(What you are asked to do):
Wherever "latch" appears in the records below, copy the line that holds it.

--- START ---

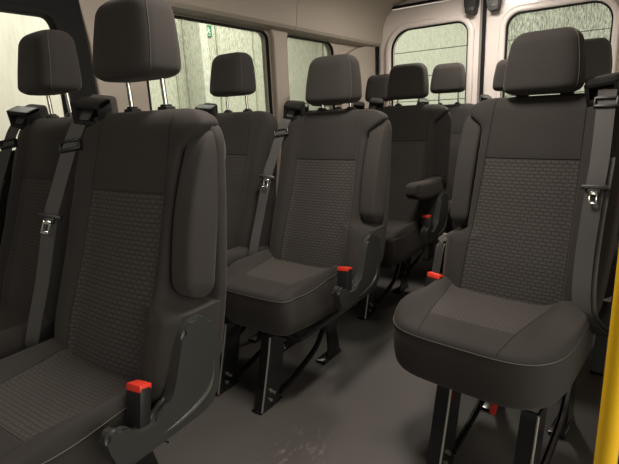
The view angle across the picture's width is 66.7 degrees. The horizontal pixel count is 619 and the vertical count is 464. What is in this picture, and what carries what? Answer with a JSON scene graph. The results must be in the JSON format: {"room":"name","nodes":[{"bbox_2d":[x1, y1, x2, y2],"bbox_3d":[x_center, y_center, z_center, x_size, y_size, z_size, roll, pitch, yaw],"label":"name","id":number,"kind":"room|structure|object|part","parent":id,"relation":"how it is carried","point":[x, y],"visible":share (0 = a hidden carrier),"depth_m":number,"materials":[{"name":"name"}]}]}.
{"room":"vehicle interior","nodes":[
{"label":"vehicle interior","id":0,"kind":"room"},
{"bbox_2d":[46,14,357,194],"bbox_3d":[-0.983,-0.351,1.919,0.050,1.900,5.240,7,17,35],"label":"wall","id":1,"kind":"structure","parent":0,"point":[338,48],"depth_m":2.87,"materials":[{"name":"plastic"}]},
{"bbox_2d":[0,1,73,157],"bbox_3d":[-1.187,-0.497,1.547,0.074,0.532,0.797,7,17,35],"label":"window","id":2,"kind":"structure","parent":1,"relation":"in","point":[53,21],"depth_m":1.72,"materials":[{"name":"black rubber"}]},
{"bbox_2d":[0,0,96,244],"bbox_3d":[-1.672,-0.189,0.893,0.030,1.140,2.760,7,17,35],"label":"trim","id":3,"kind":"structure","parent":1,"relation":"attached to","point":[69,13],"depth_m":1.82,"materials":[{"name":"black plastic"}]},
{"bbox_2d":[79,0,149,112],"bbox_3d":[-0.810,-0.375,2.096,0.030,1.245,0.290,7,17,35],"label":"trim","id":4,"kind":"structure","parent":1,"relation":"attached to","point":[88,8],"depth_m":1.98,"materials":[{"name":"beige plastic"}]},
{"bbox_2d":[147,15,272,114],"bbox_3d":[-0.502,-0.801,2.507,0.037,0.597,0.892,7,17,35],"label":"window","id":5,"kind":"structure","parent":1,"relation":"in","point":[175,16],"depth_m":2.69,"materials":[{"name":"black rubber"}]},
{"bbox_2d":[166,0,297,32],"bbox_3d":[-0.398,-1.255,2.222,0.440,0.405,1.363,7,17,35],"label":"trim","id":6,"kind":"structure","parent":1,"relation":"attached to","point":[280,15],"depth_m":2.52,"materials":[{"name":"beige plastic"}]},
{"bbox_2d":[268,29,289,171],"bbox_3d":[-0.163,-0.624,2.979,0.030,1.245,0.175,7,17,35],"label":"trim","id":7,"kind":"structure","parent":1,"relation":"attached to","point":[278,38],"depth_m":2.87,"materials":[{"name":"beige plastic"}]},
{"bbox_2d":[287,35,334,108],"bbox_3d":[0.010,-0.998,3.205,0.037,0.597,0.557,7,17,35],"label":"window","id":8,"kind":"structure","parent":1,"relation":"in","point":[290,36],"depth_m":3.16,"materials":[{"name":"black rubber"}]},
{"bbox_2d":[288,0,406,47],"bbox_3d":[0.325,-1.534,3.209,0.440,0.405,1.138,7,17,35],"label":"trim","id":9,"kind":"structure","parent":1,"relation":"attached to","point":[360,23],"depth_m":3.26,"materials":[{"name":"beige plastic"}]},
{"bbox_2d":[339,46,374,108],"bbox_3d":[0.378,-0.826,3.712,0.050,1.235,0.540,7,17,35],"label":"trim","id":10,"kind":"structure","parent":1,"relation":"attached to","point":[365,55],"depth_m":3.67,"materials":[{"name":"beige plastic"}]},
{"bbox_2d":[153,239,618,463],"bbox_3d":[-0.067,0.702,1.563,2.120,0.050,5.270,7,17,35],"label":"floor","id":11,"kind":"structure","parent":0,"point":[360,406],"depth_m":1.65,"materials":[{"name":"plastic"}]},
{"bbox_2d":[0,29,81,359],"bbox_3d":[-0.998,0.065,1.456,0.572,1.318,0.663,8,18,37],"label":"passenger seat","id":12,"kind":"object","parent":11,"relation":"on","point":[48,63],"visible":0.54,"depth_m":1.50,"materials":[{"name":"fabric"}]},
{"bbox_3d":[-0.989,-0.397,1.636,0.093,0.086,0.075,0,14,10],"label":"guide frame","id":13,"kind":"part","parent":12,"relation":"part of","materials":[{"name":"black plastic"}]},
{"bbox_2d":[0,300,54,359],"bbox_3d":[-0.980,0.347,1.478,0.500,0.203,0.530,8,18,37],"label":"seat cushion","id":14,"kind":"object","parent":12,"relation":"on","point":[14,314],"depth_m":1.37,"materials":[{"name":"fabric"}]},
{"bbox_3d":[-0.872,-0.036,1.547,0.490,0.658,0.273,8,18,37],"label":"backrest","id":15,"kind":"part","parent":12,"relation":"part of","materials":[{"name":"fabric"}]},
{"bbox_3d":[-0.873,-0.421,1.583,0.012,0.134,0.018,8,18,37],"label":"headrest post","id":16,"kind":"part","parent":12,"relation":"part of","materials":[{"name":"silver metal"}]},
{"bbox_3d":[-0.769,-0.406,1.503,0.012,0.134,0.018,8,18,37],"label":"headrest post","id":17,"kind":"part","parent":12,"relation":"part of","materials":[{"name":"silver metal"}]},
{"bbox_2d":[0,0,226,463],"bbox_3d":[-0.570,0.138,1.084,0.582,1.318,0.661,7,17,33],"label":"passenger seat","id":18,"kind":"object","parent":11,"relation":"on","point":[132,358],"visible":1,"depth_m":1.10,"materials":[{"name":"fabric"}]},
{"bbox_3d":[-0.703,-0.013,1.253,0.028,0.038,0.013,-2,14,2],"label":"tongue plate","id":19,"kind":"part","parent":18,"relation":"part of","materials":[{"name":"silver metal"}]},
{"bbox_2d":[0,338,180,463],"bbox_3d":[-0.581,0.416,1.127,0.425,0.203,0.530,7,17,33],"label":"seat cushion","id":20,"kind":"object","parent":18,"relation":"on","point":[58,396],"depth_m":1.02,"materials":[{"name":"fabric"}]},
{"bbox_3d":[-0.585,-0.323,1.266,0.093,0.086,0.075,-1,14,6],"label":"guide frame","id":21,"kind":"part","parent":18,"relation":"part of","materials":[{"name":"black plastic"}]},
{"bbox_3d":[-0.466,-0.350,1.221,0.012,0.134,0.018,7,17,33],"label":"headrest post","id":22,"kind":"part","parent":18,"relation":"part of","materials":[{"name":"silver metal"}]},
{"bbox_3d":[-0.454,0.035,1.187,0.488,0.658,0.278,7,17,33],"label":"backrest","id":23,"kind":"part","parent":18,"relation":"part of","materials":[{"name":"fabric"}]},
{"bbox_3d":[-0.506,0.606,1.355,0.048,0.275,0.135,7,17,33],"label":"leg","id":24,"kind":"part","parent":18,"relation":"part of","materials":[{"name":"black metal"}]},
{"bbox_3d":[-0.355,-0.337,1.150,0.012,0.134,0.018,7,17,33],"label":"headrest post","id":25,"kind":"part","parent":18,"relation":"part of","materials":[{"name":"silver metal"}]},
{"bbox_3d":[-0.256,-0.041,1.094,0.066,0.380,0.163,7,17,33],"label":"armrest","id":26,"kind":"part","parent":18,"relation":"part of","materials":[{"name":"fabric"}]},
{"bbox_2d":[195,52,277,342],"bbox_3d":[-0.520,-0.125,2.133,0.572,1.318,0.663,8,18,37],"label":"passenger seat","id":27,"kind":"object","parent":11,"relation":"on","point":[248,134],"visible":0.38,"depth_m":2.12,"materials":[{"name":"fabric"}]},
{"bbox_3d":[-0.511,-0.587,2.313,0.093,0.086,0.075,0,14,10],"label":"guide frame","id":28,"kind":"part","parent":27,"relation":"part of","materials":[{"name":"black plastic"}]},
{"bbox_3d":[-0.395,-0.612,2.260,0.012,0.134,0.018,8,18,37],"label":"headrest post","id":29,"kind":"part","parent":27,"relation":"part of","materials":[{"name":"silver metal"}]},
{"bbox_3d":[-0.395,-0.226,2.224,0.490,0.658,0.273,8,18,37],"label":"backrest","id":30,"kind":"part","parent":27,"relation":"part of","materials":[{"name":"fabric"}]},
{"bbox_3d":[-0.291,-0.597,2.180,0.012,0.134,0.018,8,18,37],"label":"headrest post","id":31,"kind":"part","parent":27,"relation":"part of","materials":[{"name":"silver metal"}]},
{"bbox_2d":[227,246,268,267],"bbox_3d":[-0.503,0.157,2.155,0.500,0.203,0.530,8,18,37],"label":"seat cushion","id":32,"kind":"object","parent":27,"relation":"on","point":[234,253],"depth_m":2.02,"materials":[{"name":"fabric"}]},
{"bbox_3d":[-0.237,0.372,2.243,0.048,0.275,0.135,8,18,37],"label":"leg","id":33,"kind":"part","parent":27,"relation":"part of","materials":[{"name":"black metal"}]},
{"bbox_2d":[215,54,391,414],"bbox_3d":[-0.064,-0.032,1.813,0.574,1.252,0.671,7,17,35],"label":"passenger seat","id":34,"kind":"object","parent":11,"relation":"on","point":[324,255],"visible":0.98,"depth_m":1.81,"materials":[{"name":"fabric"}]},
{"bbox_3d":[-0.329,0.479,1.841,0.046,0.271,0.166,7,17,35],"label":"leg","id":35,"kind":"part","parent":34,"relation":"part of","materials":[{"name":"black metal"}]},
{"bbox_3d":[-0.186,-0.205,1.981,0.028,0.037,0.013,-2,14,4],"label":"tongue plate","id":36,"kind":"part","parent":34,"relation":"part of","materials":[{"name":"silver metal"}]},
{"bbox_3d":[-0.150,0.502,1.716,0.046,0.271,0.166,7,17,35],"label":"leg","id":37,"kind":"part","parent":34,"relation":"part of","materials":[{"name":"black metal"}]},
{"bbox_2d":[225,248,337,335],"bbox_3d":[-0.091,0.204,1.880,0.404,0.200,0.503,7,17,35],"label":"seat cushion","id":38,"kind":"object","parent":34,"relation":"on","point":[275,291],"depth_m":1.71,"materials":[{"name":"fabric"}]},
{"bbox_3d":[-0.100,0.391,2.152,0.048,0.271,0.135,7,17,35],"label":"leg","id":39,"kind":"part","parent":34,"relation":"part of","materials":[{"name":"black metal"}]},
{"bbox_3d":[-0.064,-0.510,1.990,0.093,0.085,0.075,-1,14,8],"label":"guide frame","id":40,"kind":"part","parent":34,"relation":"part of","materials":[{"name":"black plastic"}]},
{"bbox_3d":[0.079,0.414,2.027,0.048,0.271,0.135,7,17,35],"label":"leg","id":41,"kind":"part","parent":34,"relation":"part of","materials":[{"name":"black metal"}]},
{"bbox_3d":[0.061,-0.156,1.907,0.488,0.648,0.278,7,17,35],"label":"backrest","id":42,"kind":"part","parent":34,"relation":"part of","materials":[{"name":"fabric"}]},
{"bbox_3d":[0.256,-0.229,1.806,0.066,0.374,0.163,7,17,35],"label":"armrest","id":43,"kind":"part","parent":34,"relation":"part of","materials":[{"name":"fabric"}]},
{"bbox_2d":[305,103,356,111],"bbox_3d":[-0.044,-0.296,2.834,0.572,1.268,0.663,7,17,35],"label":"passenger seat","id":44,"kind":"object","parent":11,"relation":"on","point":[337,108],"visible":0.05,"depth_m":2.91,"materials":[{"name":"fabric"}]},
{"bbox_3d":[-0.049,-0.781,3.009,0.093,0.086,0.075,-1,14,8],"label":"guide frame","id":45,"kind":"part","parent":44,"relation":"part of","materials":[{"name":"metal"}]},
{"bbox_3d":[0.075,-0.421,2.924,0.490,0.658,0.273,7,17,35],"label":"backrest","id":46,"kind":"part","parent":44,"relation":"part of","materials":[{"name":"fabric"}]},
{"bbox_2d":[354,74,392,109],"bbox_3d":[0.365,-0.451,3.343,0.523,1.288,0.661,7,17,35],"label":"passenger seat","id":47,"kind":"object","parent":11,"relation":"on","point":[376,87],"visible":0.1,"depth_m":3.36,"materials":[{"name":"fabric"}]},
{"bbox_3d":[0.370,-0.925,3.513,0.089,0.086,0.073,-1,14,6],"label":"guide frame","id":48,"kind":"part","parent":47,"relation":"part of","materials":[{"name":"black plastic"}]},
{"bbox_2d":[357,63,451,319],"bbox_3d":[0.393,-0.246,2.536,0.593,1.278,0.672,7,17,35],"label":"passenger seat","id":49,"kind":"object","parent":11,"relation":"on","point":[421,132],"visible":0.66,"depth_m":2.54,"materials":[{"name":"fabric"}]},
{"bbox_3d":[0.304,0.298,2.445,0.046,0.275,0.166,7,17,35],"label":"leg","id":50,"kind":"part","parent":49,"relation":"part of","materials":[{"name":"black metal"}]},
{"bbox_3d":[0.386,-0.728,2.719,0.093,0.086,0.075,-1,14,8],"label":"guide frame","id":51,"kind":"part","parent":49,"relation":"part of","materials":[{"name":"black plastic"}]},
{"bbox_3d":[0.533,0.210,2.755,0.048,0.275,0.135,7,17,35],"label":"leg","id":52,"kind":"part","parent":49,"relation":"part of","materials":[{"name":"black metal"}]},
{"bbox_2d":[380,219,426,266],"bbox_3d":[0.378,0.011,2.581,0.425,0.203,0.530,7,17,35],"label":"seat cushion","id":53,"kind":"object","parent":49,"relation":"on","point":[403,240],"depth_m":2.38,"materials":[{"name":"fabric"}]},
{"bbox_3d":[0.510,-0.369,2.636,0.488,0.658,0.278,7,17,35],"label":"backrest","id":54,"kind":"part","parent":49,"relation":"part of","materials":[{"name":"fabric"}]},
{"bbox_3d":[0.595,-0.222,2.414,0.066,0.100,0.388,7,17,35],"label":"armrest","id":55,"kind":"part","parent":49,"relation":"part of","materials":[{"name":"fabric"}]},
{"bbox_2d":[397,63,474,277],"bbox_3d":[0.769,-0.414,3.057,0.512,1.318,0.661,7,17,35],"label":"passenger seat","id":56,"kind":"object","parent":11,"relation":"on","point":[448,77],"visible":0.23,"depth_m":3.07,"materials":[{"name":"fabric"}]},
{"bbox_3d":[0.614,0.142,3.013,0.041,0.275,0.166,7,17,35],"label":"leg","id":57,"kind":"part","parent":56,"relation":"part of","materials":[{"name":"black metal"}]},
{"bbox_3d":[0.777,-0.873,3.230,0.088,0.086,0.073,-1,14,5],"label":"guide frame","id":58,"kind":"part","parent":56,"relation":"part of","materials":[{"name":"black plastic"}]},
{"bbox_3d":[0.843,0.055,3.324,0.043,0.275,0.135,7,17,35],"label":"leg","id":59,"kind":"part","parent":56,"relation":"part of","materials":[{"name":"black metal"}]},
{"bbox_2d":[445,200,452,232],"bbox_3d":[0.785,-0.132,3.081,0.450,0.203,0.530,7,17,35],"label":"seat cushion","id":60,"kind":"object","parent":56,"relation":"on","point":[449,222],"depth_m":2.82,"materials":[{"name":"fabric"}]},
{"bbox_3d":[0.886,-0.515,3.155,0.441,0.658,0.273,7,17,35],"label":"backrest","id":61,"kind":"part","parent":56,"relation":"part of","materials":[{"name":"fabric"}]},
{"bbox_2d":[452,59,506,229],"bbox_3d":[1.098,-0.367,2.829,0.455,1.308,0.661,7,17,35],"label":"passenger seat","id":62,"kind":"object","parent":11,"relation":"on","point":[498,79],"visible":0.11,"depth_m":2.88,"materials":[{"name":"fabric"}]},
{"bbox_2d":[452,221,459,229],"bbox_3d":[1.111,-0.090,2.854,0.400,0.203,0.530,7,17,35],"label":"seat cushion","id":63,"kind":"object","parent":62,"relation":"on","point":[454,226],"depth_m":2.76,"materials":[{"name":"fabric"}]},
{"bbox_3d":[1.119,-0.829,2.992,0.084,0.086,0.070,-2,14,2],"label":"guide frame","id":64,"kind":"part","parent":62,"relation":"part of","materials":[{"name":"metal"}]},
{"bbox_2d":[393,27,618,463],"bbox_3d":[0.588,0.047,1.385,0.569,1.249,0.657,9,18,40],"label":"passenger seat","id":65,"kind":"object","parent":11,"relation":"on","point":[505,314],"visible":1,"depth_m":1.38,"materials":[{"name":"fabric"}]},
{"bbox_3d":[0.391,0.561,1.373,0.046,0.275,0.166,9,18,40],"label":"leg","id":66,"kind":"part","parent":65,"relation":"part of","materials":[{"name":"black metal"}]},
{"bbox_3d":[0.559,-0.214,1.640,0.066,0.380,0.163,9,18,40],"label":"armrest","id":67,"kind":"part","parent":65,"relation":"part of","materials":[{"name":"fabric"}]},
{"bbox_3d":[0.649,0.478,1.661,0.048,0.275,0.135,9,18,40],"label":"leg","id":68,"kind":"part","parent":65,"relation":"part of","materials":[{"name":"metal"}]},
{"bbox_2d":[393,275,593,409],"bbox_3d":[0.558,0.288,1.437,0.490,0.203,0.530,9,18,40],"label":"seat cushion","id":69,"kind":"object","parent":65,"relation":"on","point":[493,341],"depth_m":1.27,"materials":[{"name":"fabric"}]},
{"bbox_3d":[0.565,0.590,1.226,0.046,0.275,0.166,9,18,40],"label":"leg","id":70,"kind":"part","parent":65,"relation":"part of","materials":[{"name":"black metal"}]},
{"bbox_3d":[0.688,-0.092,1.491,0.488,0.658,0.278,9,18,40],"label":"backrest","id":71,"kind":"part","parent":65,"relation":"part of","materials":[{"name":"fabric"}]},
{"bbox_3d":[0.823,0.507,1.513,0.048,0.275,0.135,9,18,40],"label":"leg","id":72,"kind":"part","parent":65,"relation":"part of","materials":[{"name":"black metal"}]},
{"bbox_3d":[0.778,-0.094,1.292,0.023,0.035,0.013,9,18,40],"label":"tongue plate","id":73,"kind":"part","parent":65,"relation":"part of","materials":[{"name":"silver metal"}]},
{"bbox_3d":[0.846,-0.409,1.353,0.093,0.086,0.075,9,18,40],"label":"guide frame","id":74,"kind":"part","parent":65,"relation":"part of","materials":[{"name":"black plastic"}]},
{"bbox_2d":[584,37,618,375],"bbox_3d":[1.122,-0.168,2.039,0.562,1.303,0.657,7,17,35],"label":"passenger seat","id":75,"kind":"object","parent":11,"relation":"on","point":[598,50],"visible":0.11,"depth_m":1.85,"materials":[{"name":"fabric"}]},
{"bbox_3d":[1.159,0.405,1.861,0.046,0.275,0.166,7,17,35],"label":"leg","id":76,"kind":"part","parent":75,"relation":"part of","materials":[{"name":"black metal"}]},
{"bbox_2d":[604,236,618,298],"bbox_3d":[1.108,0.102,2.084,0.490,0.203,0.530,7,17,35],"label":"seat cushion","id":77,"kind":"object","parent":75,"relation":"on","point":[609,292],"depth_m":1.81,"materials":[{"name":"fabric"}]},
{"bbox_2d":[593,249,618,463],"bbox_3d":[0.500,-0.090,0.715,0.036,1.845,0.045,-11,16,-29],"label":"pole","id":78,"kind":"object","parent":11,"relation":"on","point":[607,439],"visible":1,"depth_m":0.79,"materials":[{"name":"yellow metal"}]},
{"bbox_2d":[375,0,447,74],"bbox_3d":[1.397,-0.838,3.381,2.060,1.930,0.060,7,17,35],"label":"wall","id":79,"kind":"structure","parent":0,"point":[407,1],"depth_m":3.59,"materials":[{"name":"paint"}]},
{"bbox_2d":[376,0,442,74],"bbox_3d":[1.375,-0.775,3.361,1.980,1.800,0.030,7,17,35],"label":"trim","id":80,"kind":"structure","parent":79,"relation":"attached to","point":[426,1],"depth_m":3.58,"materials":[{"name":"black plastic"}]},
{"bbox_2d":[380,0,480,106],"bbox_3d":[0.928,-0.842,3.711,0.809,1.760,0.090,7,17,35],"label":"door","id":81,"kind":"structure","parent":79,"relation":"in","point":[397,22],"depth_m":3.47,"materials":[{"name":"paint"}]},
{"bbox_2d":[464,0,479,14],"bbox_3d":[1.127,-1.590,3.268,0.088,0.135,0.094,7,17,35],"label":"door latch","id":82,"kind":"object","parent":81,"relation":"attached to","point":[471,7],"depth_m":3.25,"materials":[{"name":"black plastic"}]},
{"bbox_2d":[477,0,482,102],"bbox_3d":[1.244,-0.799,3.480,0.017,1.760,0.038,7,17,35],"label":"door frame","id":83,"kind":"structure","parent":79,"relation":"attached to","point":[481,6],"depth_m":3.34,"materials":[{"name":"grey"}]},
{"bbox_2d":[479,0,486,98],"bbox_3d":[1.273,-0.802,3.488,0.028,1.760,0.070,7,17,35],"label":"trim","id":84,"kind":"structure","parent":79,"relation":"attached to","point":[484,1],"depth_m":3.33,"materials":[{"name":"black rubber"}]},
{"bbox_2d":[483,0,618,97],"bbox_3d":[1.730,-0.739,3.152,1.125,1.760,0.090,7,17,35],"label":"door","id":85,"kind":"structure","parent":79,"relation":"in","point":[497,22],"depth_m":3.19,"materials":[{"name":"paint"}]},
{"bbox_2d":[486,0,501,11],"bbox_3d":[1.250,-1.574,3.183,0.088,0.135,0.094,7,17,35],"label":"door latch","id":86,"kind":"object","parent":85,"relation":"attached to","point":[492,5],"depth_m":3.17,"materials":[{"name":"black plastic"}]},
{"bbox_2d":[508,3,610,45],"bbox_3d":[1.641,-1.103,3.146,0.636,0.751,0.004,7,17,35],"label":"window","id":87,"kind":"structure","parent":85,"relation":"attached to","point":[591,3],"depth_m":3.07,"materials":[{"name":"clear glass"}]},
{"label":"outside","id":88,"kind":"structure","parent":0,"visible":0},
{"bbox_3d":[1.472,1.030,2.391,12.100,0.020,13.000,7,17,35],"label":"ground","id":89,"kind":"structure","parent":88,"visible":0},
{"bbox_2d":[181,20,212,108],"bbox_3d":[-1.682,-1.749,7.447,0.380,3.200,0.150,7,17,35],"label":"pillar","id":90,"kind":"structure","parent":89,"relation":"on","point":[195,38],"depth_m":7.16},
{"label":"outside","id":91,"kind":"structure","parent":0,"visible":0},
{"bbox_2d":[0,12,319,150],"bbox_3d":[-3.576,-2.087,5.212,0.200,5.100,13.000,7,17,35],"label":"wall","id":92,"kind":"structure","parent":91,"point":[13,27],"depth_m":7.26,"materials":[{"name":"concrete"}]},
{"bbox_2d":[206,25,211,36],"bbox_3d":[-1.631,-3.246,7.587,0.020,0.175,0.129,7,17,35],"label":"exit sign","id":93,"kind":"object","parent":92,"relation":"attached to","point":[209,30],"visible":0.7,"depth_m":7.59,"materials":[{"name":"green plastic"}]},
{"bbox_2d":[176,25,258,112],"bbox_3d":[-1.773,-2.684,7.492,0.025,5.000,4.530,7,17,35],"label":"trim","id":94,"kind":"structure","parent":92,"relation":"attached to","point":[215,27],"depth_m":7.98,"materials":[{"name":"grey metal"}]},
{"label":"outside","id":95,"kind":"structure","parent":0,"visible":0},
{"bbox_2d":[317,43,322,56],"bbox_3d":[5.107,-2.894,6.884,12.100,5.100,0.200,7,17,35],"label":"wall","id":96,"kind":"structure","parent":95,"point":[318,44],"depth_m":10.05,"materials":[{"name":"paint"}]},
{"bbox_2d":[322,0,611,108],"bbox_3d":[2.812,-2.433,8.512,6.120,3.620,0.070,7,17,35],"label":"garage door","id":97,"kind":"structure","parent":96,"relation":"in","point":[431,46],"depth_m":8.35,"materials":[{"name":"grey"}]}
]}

--- END ---

(Solution for this problem):
{"bbox_2d":[464,0,479,14],"bbox_3d":[1.127,-1.590,3.268,0.088,0.135,0.094,7,17,35],"label":"door latch","id":82,"kind":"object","parent":81,"relation":"attached to","point":[471,7],"depth_m":3.25,"materials":[{"name":"black plastic"}]},
{"bbox_2d":[486,0,501,11],"bbox_3d":[1.250,-1.574,3.183,0.088,0.135,0.094,7,17,35],"label":"door latch","id":86,"kind":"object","parent":85,"relation":"attached to","point":[492,5],"depth_m":3.17,"materials":[{"name":"black plastic"}]},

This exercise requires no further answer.